A jam session is a relatively informal musical event, process, or activity where musicians, typically instrumentalists, play improvised solos and vamp over tunes, drones, songs, and chord progressions. To "jam" is to improvise music without extensive preparation or predefined arrangements. Original jam sessions, also called "free flow sessions," are often used by musicians to develop new material (music) and find suitable arrangements. Both styles can be used simply as a social gathering and communal practice session. Jam sessions may be based upon existing songs or forms, may be loosely based on an agreed chord progression or chart suggested by one participant, or may be wholly improvisational. Jam sessions can range from very loose gatherings of amateurs to evenings where a jam session coordinator or host acts as a "gatekeeper" so that appropriate-level performers take the stage to sophisticated improvised recording sessions by professionals which are intended to be broadcast live on radio or TV or edited and released to the public.

== Jazz ==
One source for the phrase "jam session" came about in the 1920s when white and black musicians would congregate after their regular paying gigs to play the jazz they could not play in the "Paul Whiteman" style bands they played in.
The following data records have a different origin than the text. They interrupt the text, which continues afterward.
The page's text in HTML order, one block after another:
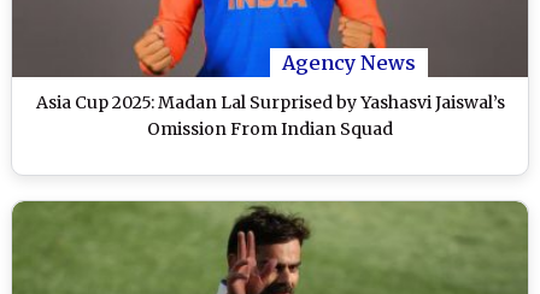
Agency News
Asia Cup 2025: Madan Lal Surprised by Yashasvi Jaiswal’s
Omission From Indian Squad
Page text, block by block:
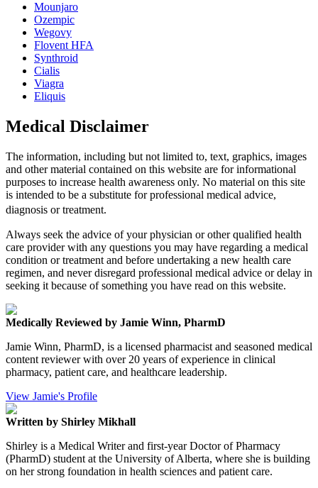
Mounjaro
Ozempic
Wegovy
Flovent HFA
Synthroid
Cialis
Viagra
Eliquis
Medical Disclaimer
The information, including but not limited to, text, graphics, images
and other material contained on this website are for informational
purposes to increase health awareness only. No material on this site
is intended to be a substitute for professional medical advice,
diagnosis or treatment.
Always seek the advice of your physician or other qualified health
care provider with any questions you may have regarding a medical
condition or treatment and before undertaking a new health care
regimen, and never disregard professional medical advice or delay in
seeking it because of something you have read on this website.
Medically Reviewed by Jamie Winn, PharmD
Jamie Winn, PharmD, is a licensed pharmacist and seasoned medical
content reviewer with over 20 years of experience in clinical
pharmacy, patient care, and healthcare leadership.
View Jamie's Profile
Written by Shirley Mikhall
Shirley is a Medical Writer and first-year Doctor of Pharmacy
(PharmD) student at the University of Alberta, where she is building
on her strong foundation in health sciences and patient care.
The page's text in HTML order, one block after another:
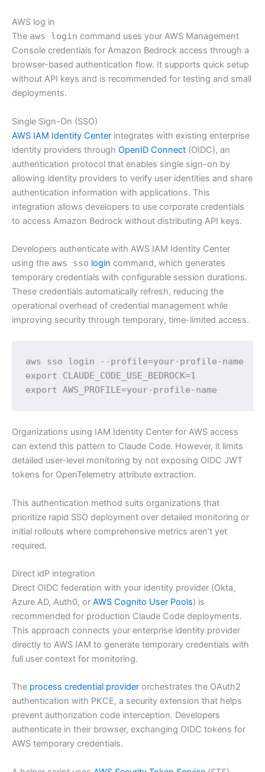
AWS log in
The aws login command uses your AWS Management
Console credentials for Amazon Bedrock access through a
browser-based authentication flow. It supports quick setup
without API keys and is recommended for testing and small
deployments.
Single Sign-On (SSO)
AWS IAM Identity Center integrates with existing enterprise
identity providers through OpenID Connect (OIDC), an
authentication protocol that enables single sign-on by
allowing identity providers to verify user identities and share
authentication information with applications. This
integration allows developers to use corporate credentials
to access Amazon Bedrock without distributing API keys.
Developers authenticate with AWS IAM Identity Center
using the aws sso login command, which generates
temporary credentials with configurable session durations.
These credentials automatically refresh, reducing the
operational overhead of credential management while
improving security through temporary, time-limited access.
aws sso login --profile=your-profile-name
export CLAUDE_CODE_USE_BEDROCK=1
export AWS_PROFILE=your-profile-name
Organizations using IAM Identity Center for AWS access
can extend this pattern to Claude Code. However, it limits
detailed user-level monitoring by not exposing OIDC JWT
tokens for OpenTelemetry attribute extraction.
This authentication method suits organizations that
prioritize rapid SSO deployment over detailed monitoring or
initial rollouts where comprehensive metrics aren’t yet
required.
Direct idP integration
Direct OIDC federation with your identity provider (Okta,
Azure AD, Auth0, or AWS Cognito User Pools) is
recommended for production Claude Code deployments.
This approach connects your enterprise identity provider
directly to AWS IAM to generate temporary credentials with
full user context for monitoring.
The process credential provider orchestrates the OAuth2
authentication with PKCE, a security extension that helps
prevent authorization code interception. Developers
authenticate in their browser, exchanging OIDC tokens for
AWS temporary credentials.
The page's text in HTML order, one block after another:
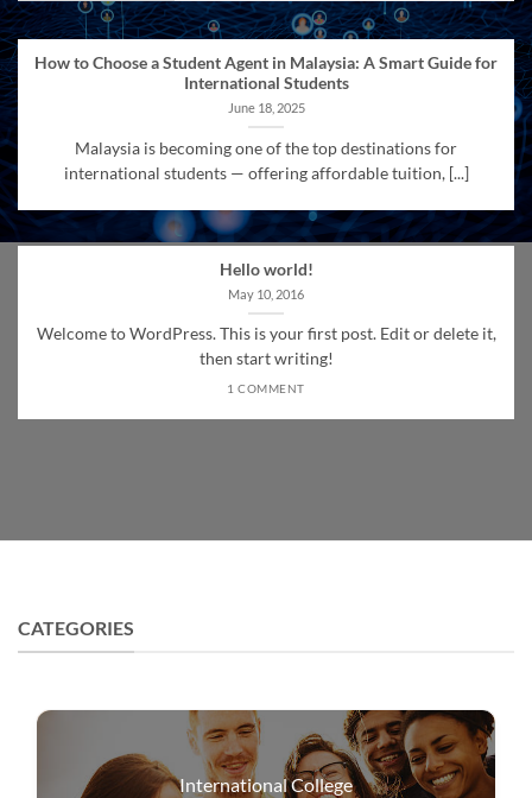
How to Choose a Student Agent in Malaysia: A Smart Guide for
International Students
June 18, 2025
Malaysia is becoming one of the top destinations for
international students — offering affordable tuition, [...]
Hello world!
May 10, 2016
Welcome to WordPress. This is your first post. Edit or delete it,
then start writing!
1 COMMENT
CATEGORIES
International College
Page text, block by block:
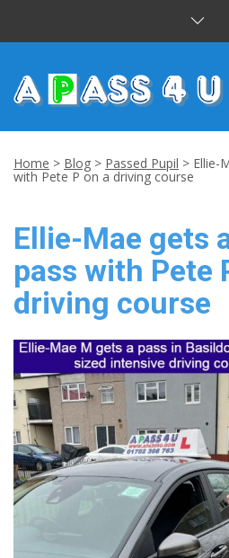
CUSTOMER REVIEWS
BLOG
CONTACT US
Home > Blog > Passed Pupil > Ellie-
with Pete P on a driving course
Ellie-Mae gets
pass with Pete
driving course
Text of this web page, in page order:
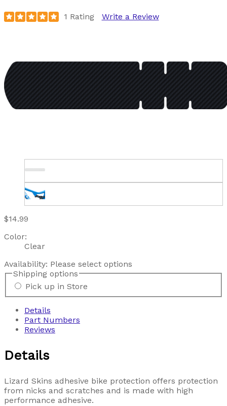
1 Rating Write a Review
$14.99
Color:
Clear
Availability: Please select options
Shipping options
Pick up in Store
Details
Part Numbers
Reviews
Details
Lizard Skins adhesive bike protection offers protection
from nicks and scratches and is made with high
performance adhesive.
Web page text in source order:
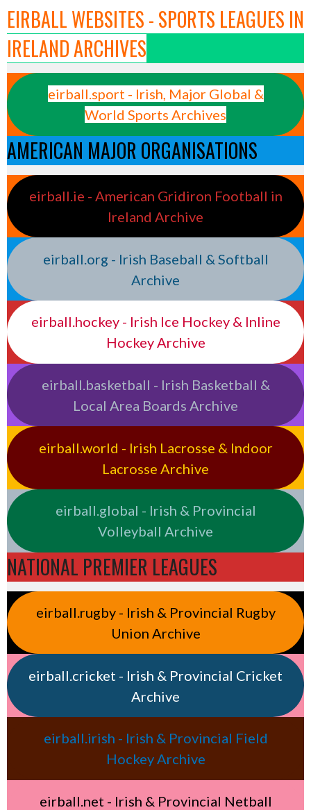
EIRBALL WEBSITES - SPORTS LEAGUES IN
IRELAND ARCHIVES
eirball.sport - Irish, Major Global &
World Sports Archives
AMERICAN MAJOR ORGANISATIONS
eirball.ie - American Gridiron Football in
Ireland Archive
eirball.org - Irish Baseball & Softball
Archive
eirball.hockey - Irish Ice Hockey & Inline
Hockey Archive
eirball.basketball - Irish Basketball &
Local Area Boards Archive
eirball.world - Irish Lacrosse & Indoor
Lacrosse Archive
eirball.global - Irish & Provincial
Volleyball Archive
NATIONAL PREMIER LEAGUES
eirball.rugby - Irish & Provincial Rugby
Union Archive
eirball.cricket - Irish & Provincial Cricket
Archive
eirball.irish - Irish & Provincial Field
Hockey Archive
eirball.net - Irish & Provincial Netball
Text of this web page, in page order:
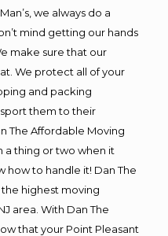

When Bing Crosby attended these sessions, the musicians would say he was "jammin' the beat," since he would clap on the one and the three. Thus these sessions became known as "jam sessions." Mezz Mezzrow also gives this more detailed and self-referential description, based on his experience at the jazz speakeasy known as the Three Deuces:

I think the term 'jam session' originated right in that cellar. Long before that, of course, the colored boys used to get together and play for kicks, but those were mostly private sessions, strictly for professional musicians, and the idea was usually to try to cut each other, each one trying to outdo the others and prove himself best. Those impromptu concerts of theirs were generally known as 'cuttin' contests.' Our idea…was to play together, to make the improvisation really collective… Down in that basement concert hall, somebody was always yelling over to me, 'Hey Jelly, what you gonna do?'—they gave me that nickname, or sometimes called me Roll, because I always wanted to play Clarence Williams' '(I Ain't Gonna Give Nobody None O' This) Jelly Roll'—and almost every time I'd cap them with, 'Jelly's gonna jam some now,' just as a kind of play on words. We always used the word 'session' a lot, and I think the expression 'jam session' grew up out of this playful yelling back and forth.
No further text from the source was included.